Required action: In the material below, how many lines contain the word "dtsgui"? The reply must be that number alone.

Provided data:
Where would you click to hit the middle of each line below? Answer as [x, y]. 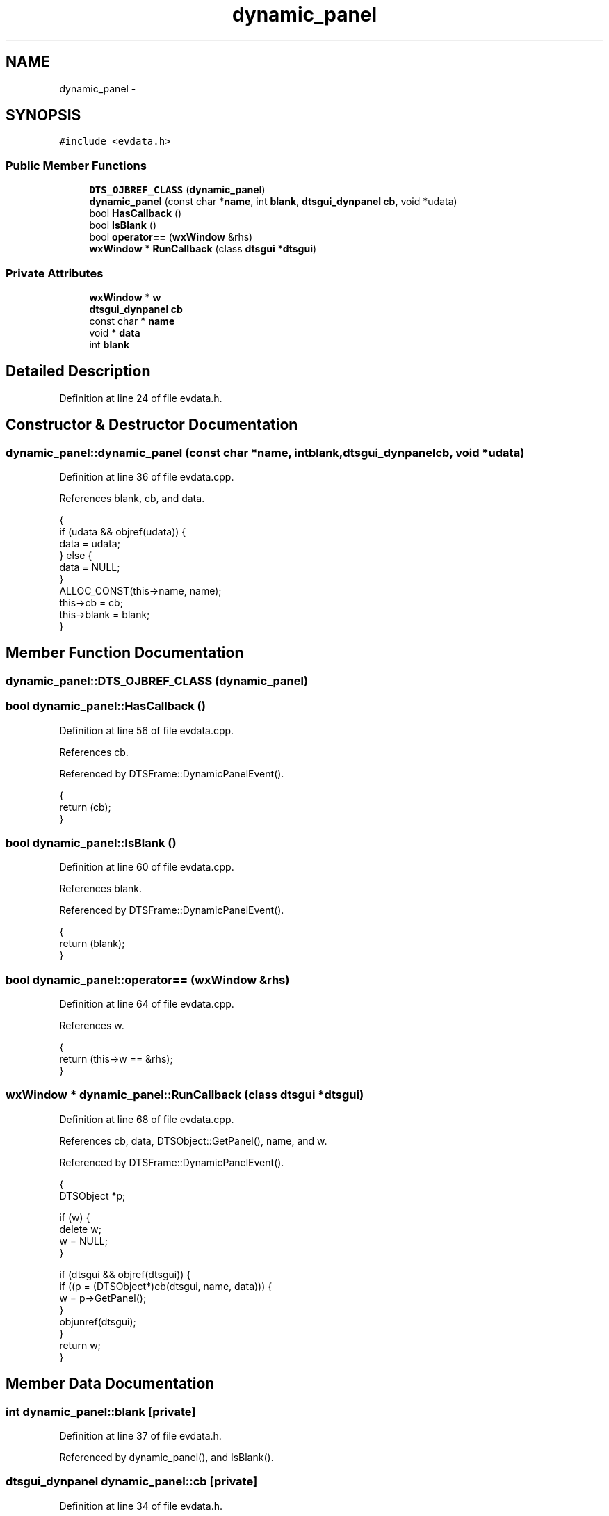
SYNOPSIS [43, 115]
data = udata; [90, 543]
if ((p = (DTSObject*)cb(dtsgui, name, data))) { [166, 1286]
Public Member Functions [76, 165]
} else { [76, 555]
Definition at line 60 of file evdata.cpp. [147, 867]
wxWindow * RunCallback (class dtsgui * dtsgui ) [203, 249]
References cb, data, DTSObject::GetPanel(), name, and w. [193, 1140]
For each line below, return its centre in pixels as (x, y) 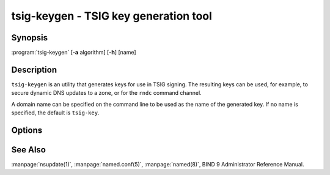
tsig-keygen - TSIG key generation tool (112, 16)
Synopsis (30, 38)
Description (34, 69)
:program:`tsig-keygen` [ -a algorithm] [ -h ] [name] (74, 53)
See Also (28, 150)
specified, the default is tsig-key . (55, 113)
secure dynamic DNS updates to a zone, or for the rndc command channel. (106, 93)
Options (27, 130)
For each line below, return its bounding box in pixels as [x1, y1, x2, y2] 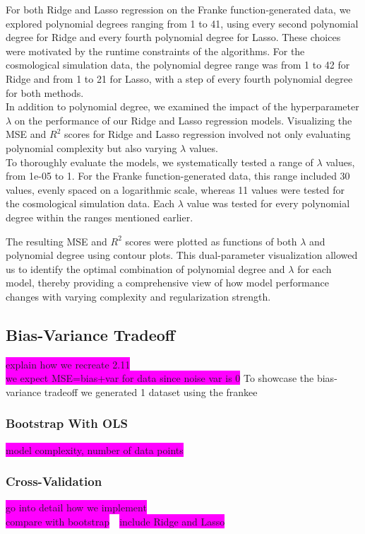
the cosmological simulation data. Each [6, 196, 175, 211]
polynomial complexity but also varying [6, 140, 177, 155]
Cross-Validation [6, 472, 102, 490]
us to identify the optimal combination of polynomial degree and [6, 261, 285, 276]
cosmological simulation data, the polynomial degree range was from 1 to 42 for [6, 57, 350, 72]
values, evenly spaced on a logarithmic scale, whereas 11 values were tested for [6, 182, 345, 197]
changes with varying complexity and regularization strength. [6, 289, 271, 303]
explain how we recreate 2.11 [6, 356, 131, 371]
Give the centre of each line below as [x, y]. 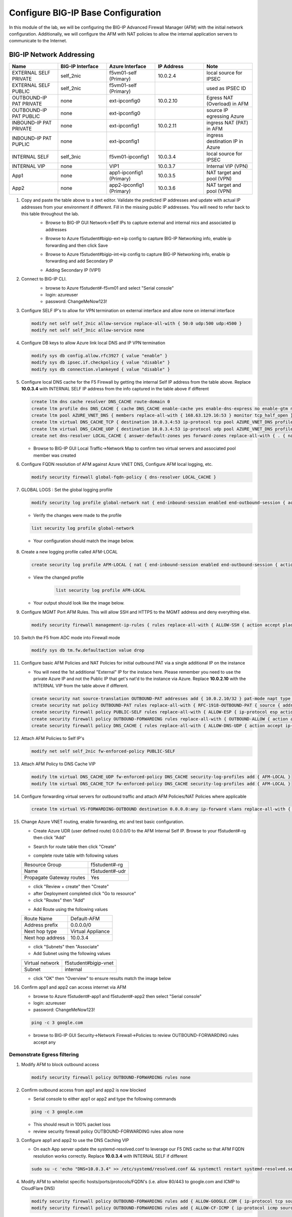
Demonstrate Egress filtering [44, 1055]
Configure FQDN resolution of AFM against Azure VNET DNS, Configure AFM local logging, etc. [117, 464]
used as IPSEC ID [226, 89]
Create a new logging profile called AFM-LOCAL [69, 552]
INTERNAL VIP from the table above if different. [81, 685]
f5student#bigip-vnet [89, 963]
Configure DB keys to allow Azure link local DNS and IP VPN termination [93, 343]
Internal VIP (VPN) [227, 166]

Finished exercise: 2